Male mid-life crises take many forms, but are as inevitable as death and taxes. Apparently – so I'm told – the physical powers wane; gammy knees kick in; stairs puff you out; you dance … like a dad at the disco; you can't do the lotus position, let alone the camel; you are no longer the love god you thought you were; not even the Lynx effect works; and everyone, just everyone, tells you to not be embarrassing – don't hum, sing, whistle or talk to your children's schoolfriends. Those children that once worshipped you? Now, you're just a taxi service. You are the real squeezed middle: more financial responsibilities than the young, less spending power than the old. Then there's your own personal squeezed middle, the waistband. You may even have to accept that you will never play for your country at anything: OK, maybe bowls.

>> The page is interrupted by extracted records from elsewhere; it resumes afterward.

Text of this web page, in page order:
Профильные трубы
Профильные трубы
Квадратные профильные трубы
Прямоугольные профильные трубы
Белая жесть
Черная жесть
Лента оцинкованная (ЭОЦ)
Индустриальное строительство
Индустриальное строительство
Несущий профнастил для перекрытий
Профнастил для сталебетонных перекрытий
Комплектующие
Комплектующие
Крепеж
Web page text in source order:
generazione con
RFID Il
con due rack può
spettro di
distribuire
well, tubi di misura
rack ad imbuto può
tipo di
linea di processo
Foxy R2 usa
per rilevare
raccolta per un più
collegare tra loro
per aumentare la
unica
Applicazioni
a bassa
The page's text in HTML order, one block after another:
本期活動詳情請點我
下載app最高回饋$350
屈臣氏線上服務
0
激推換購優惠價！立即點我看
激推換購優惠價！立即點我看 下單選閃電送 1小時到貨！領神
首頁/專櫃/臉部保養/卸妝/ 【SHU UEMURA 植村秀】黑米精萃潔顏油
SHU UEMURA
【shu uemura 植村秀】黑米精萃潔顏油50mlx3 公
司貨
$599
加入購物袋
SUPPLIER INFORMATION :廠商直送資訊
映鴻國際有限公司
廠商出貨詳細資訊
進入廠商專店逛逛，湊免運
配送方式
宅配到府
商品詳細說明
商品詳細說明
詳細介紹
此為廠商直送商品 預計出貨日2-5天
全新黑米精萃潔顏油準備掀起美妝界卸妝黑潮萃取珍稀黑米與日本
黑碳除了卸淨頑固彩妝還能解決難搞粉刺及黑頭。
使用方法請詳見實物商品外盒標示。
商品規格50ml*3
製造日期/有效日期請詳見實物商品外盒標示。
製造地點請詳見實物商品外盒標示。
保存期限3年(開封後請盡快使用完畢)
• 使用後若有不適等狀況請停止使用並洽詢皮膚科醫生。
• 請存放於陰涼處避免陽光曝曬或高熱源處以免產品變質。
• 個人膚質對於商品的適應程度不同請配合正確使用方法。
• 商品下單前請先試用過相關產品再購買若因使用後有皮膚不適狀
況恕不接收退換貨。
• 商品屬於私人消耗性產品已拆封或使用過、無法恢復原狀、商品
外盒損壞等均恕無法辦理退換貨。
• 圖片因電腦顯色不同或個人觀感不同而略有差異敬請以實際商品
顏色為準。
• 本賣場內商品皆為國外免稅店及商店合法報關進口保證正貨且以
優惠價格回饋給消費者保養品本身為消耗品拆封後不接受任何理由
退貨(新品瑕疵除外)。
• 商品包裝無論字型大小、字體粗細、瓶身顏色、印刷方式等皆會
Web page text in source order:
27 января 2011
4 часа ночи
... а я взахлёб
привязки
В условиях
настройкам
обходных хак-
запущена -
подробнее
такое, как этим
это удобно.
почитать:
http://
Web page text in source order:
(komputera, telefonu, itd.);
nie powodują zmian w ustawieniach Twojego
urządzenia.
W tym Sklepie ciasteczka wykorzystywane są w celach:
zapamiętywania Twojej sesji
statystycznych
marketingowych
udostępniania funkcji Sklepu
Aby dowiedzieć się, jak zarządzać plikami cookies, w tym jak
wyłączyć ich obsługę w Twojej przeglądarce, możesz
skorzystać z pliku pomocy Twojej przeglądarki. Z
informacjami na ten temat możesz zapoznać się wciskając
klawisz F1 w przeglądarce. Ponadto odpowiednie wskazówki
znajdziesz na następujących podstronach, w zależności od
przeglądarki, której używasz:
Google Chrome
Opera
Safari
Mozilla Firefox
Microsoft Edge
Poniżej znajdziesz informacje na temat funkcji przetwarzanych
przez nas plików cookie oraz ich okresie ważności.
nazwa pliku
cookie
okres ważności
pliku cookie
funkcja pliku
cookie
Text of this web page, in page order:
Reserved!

Or darts.
Sounds grim, but there are causes for optimism: exhibit A: Ryan Giggs, on the occasion of his 1,00th professional match and another year's contract extension. But then, he got his mid-life crisis in early. Exhibit B: George Clooney, who has made salt 'n' pepper hair “gorgeous”, Exhibit C: Well, the hair hasn't started growing out of the nostrils or ears yet. Now, that's something to look forward to in our golden years. Until Monday.